Do a jet engine’s turbines actively pull air into the engine once the turbines begin to spin? (Both during the starter motor phase and also during flight at higher speeds)
And does the front half of the engine produce a substantial amount of drag as it is travelling at high speeds? (not including the thrust coming from the back)
If anyone could help it would be much appreciated!
*I’m thinking about axial and turbofan jet engines, but am curious about all types, *apart from pulse jets*
Cheers!
In: 3
Generally speaking, jet engines has 6 main parts; fan, compressor, combustor, turbine, mixer and nozzle. The fan pulls air in, a compressor compresses the air. Then fuel is added in the combustor. The fuel air mixture is ignited with an ignition source which forces the mixture of gasses to rapid expand and shoot out the nozzle providing thrust. As the gasses pass through the nozzle it passes over a turbine which is connected to the compressor via a shaft. Spinning the turbine spins the compressor. The nozzle may be preceded by a mixer which combines the hot air coming from the engine with the lower temperature air that was bypassed at the fan. The mixer helps to make the engine quieter.
Check out this link from nasa for more information on each type of jet engine.
https://www.grc.nasa.gov/www/k-12/UEET/StudentSite/engines.html
Yes. There is loads of research being done to minimise the drag effect of jet engines.
Typically a turbofan on modern jets will be a high
-bypass ratio engine, meaning a high ratio of the air sucked into it won’t go through the engine core.
I can’t recall offhand but the CFM-56 is around 80% bypass, meaning only a small fraction of the air sucked in actually gets “used” by the engine. Most of it goes around the core, having been propelled by the intake fan and spat out the back as thrust.
The core of the engine is there to power the large fan. While there is of course some thrust from the expanding heated gasses of the “jet” the majority of the thrust is just the air. Think super efficient, self contained propeller. Not quite but the idea is solid enough.
>Do a jet engine’s turbines actively pull air into the engine once the turbines begin to spin?
Yes, there are alternating stages of rotating compressor blades and fixed stator blades, which increase pressure. This high pressure air is then heated further by burning fuel, expanded through nozzles to turn that heat and pressure back into speed, and then that speed is captured by the spinning blades in the turbine, turning it into mechanical energy that rotates the compressor and fan.
>And does the front half of the engine produce a substantial amount of drag as it is travelling at high speeds? (not including the thrust coming from the back)

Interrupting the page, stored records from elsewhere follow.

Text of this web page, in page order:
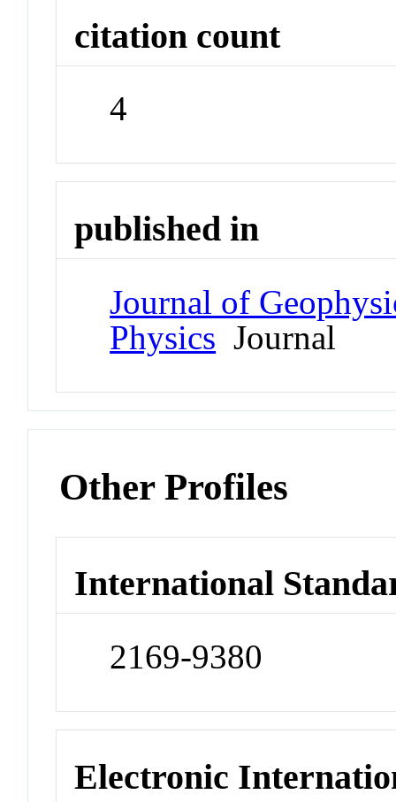
citation count
4
published in
Journal of
Physics Journal
Other Profiles
International
2169-9380
Electronic
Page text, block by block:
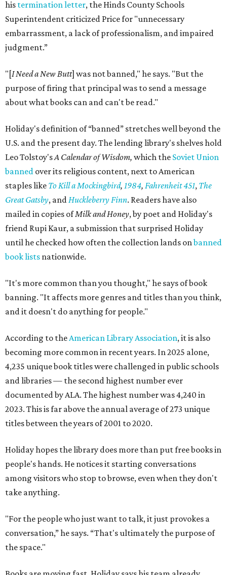
his termination letter, the Hinds County Schools
Superintendent criticized Price for "unnecessary
embarrassment, a lack of professionalism, and impaired
judgment.”
"[I Need a New Butt] was not banned," he says. "But the
purpose of firing that principal was to send a message
about what books can and can't be read."
Holiday's definition of “banned” stretches well beyond the
U.S. and the present day. The lending library's shelves hold
Leo Tolstoy'sA Calendar of Wisdom, which the Soviet Union
banned over its religious content, next to American
staples like To Kill a Mockingbird, 1984, Fahrenheit 451, The
Great Gatsby, andHuckleberry Finn. Readers have also
mailed in copies ofMilk and Honey, by poet and Holiday's
friend Rupi Kaur, a submission that surprised Holiday
until he checked how often the collection lands onbanned
book lists nationwide.
"It's more common than you thought," he says of book
banning. "It affects more genres and titles than you think,
and it doesn't do anything for people."
According to theAmerican Library Association, it is also
becoming more common in recent years. In 2025 alone,
4,235 unique book titles were challenged in public schools
and libraries — the second highest number ever
documented by ALA. The highest number was 4,240 in
2023. This is far above the annual average of 273 unique
titles between the years of 2001 to 2020.
Holiday hopes the library does more than put free books in
people's hands. He notices it starting conversations
among visitors who stop to browse, even when they don't
take anything.
"For the people who just want to talk, it just provokes a
conversation,” he says. “That's ultimately the purpose of
the space."
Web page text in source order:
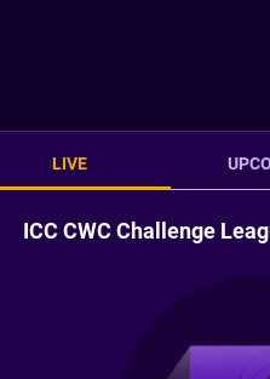
LIVE
ICC CWC Challenge
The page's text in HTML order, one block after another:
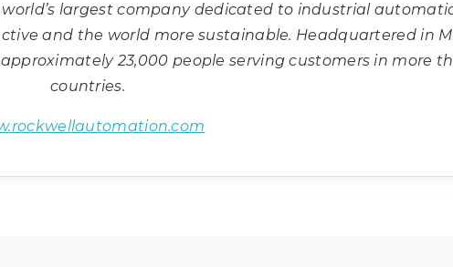
world’s largest company dedicated to industrial
and the world more sustainable. Headquartered in
23,000 people serving customers in more
countries.
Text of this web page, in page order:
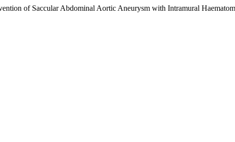
of Saccular Abdominal Aortic Aneurysm with Intramural
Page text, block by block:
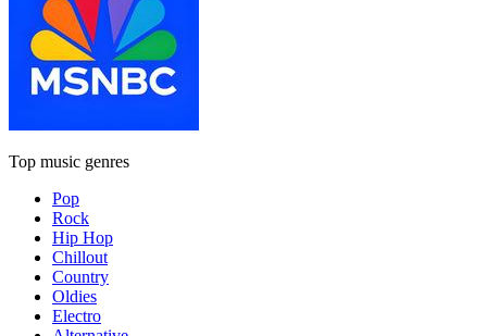
Top music genres
Pop
Rock
Hip Hop
Chillout
Country
Oldies
Electro
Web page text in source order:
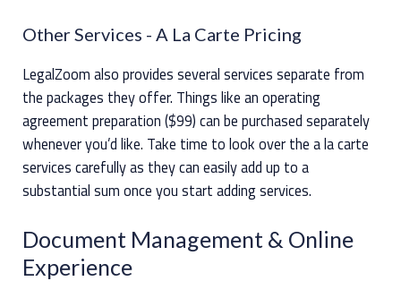
Other Services - A La Carte Pricing
LegalZoom also provides several services separate from
the packages they offer. Things like an operating
agreement preparation ($99) can be purchased separately
whenever you’d like. Take time to look over the a la carte
services carefully as they can easily add up to a
substantial sum once you start adding services.
Document Management & Online
Experience
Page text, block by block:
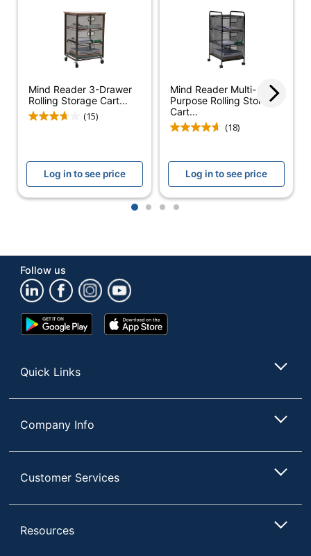
Width
Recommended
Crafts; Office Supplies
Assembly
Preassembled
Quantity
Dimensions
26-2/5 in. X 12 in.
ODP Business
Rolling
Storage Size
up)
1 Mobile Storage
UPC
Mind Reader 3-Drawer
Rolling Storage Cart...
(15)
Log in to see price
Mind Reader Multi-
Purpose Rolling Storage
Cart...
(18)
Log in to see price
1 2 3 4
Follow us
Google
Play
App
Store
Quick Links
Company Info
Customer Services
Resources
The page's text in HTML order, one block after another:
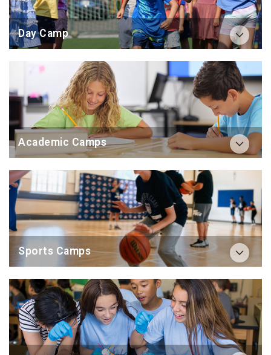
Day Camp
Academic Camps
Sports Camps
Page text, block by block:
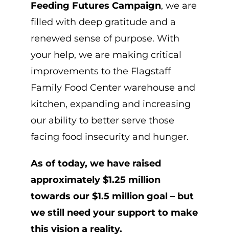
Feeding Futures Campaign, we are
filled with deep gratitude and a
renewed sense of purpose. With
your help, we are making critical
improvements to the Flagstaff
Family Food Center warehouse and
kitchen, expanding and increasing
our ability to better serve those
facing food insecurity and hunger.
As of today, we have raised
approximately $1.25 million
towards our $1.5 million goal – but
we still need your support to make
this vision a reality.
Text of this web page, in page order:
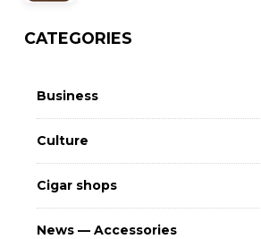
CATEGORIES
Business
Culture
Cigar shops
News — Accessories
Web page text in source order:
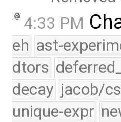
4:33 PM
eh ast-
dtors
decay jacob/
unique-expr
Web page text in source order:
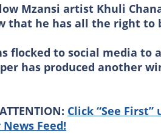
Mzansi artist Khuli
that he has all the right to
flocked to social media
has produced another
Click “See
Feed!
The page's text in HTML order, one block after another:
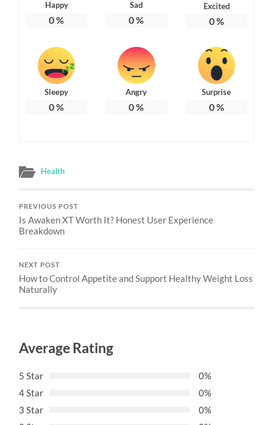
Happy
0%
Sad
0%
Excited
0%
Sleepy
0%
Angry
0%
Surprise
0%
Health
PREVIOUS POST
Is Awaken XT Worth It? Honest User Experience
Breakdown
NEXT POST
How to Control Appetite and Support Healthy Weight Loss
Naturally
Average Rating
5 Star
0%
4 Star
0%
3 Star
0%
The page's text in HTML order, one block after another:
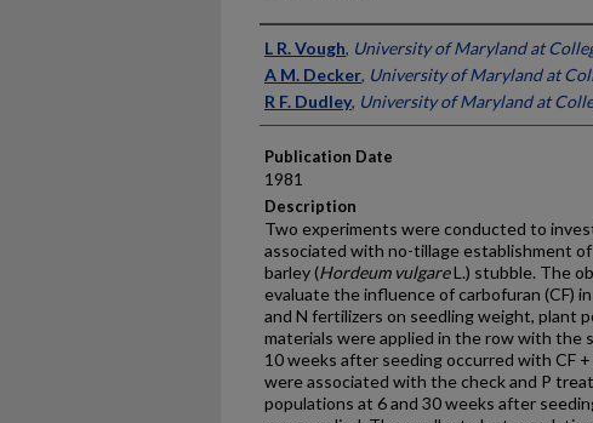
Presenter Information
L R. Vough, University of Maryland at
A M. Decker, University of Maryland at
R F. Dudley, University of Maryland at
Publication Date
1981
Description
Two experiments were conducted to
associated with no-tillage establishment of
barley (Hordeum vulgareL.) stubble. The
evaluate the influence of car­bofuran (CF)
and N fertilizers on seedling weight, plant
materials were applied in the row with the
10 weeks after seeding occurred with CF
were associated with the check and P
populations at 6 and 30 weeks after
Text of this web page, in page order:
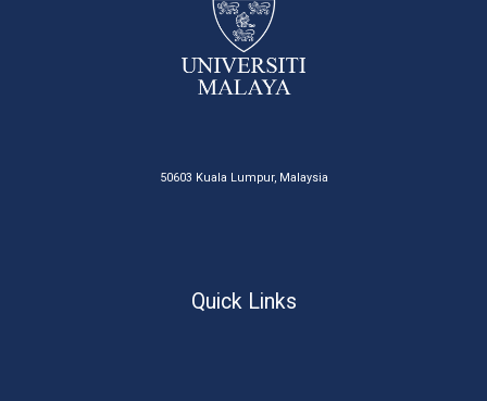
50603 Kuala Lumpur, Malaysia
Quick Links
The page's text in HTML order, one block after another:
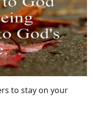
to stay on your

Not as much as you’d expect. Most of the thrust comes from the fan blades forcing air through the bypass duct. When you look at an engine from the front you see a wall of blades, but the air flowing through the engine sees those blades edge on. Though it is a lot of drag if the engines aren’t running.
Aircraft mechanic here:
Drag: The engine sucks air from the front, faster than the air is hitting it, let’s say. So it’s not making drag, it’s actually pulling itself forward like a propeller. What makes drag is the nacelle but you can’t really do otherwise. The nacelle is basically the best way to cover the engine, protect the engine and streamline the airflow to the engine and around it. Technically we can say it’s drag, but it’s drag you can’t do without. If you shut down an engine in flight, the entire thing will make some drag, not little, not the end of the world.
Pulling air: yes, it pulls water, tarmac, rabbits, bolts, shoes, people, and whatever you leave on the floor into it. Definitely sucking stuff.

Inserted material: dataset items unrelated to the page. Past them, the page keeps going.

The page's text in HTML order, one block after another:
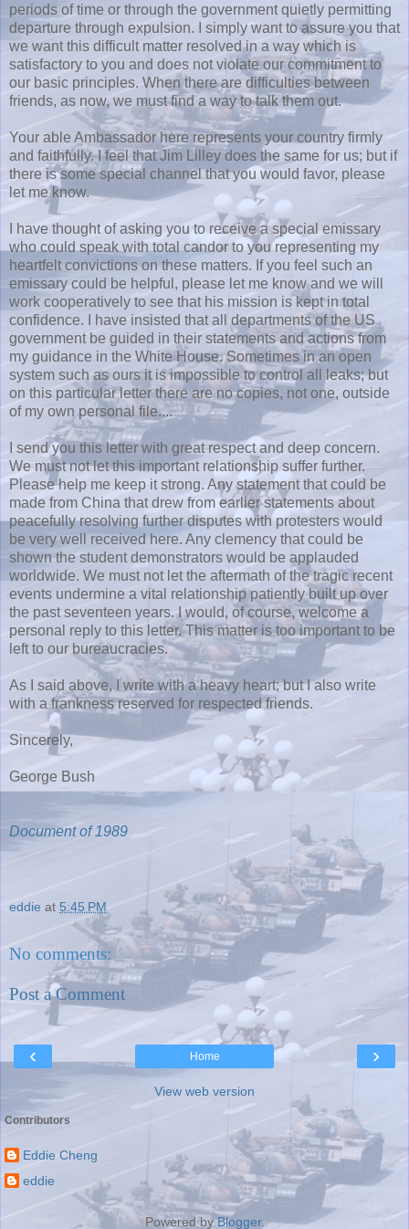
periods of time or through the government quietly permitting
departure through expulsion. I simply want to assure you that
we want this difficult matter resolved in a way which is
satisfactory to you and does not violate our commitment to
our basic principles. When there are difficulties between
friends, as now, we must find a way to talk them out.
Your able Ambassador here represents your country firmly
and faithfully. I feel that Jim Lilley does the same for us; but if
there is some special channel that you would favor, please
let me know.
I have thought of asking you to receive a special emissary
who could speak with total candor to you representing my
heartfelt convictions on these matters. If you feel such an
emissary could be helpful, please let me know and we will
work cooperatively to see that his mission is kept in total
confidence. I have insisted that all departments of the US
government be guided in their statements and actions from
my guidance in the White House. Sometimes in an open
system such as ours it is impossible to control all leaks; but
on this particular letter there are no copies, not one, outside
of my own personal file....
I send you this letter with great respect and deep concern.
We must not let this important relationship suffer further.
Please help me keep it strong. Any statement that could be
made from China that drew from earlier statements about
peacefully resolving further disputes with protesters would
be very well received here. Any clemency that could be
shown the student demonstrators would be applauded
worldwide. We must not let the aftermath of the tragic recent
events undermine a vital relationship patiently built up over
the past seventeen years. I would, of course, welcome a
personal reply to this letter. This matter is too important to be
left to our bureaucracies.
As I said above, I write with a heavy heart; but I also write
with a frankness reserved for respected friends.
Sincerely,
George Bush
Document of 1989
eddie at 5:45 PM
No comments:
Post a Comment
‹ ›
Home
View web version
Contributors
Eddie Cheng
eddie
Powered byBlogger.
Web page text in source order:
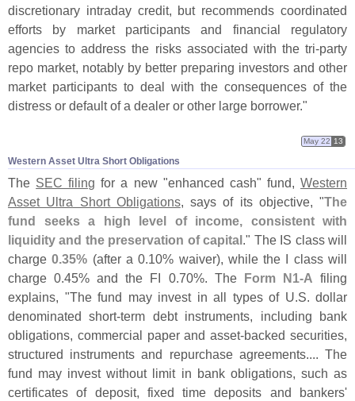
discretionary intraday credit, but recommends coordinated
efforts by market participants and financial regulatory
agencies to address the risks associated with the tri-party
repo market, notably by better preparing investors and other
market participants to deal with the consequences of the
distress or default of a dealer or other large borrower."
Western Asset Ultra Short Obligations
May 22 13
The SEC filing for a new "enhanced cash" fund,Western
Asset Ultra Short Obligations, says of its objective, "The
fund seeks a high level of income, consistent with
liquidity and the preservation of capital." The IS class will
charge0.35% (after a 0.10% waiver), while the I class will
charge 0.45% and the FI 0.70%. The Form N1-A filing
explains, "The fund may invest in all types of U.S. dollar
denominated short-term debt instruments, including bank
obligations, commercial paper and asset-backed securities,
structured instruments and repurchase agreements.... The
fund may invest without limit in bank obligations, such as
certificates of deposit, fixed time deposits and bankers'

Turbines: no, the turbine is a windmill that is moved by the hot gases provided by the combustion chamber. The combustion chamber is a glorified kerosene stove. The compressor is the one that sucks the air. The Fan is the first stage of the compressor in a turbofan and does suck a lot of air. A fraction of the fan air will then get sucked into the next compressor stages while a lot of this air is just shot out of the back of the engine and it’s what gives you a big chunk of the engine thrust.
Any combustion engine works on 4 basic principles. Suck, squeeze, bang, blow.
Suck: air is drawn into the engine, In this case the first stages, also called fan stages.
Squeeze: through multiple stages the air is compressed using rotor and stator blades as the passage gets smaller.
Bang: in the combustion chamber air and fuel are mixed in a heat resistant basket looking thing that is coated in a ceramic dip and has a bunch of holes to let the air pass through. The heat of the combustion keeps the reaction going continuously, and a bunch of sensors monitor the air/fuel mixture, temp, load, rps, etc.
Blow: the exhaust goes out the combustion chamber through the turbine stages. Those turbine stages act as the driving force for the fan and compressor stages (the rotor can be hollow and in 2 separate pieces allowing the fan and compressor to spin at different speeds). The turbine uses the high enthalpy (a form of molecular kinetic energy) of the exhaust gasses to make them spin. Then lastly the combustion air is then directed out the exhaust, depending on how the jet engine is used, that can be as thrust, or just let out as most of the energy was converted into the rotational kinetic energy of the rotor.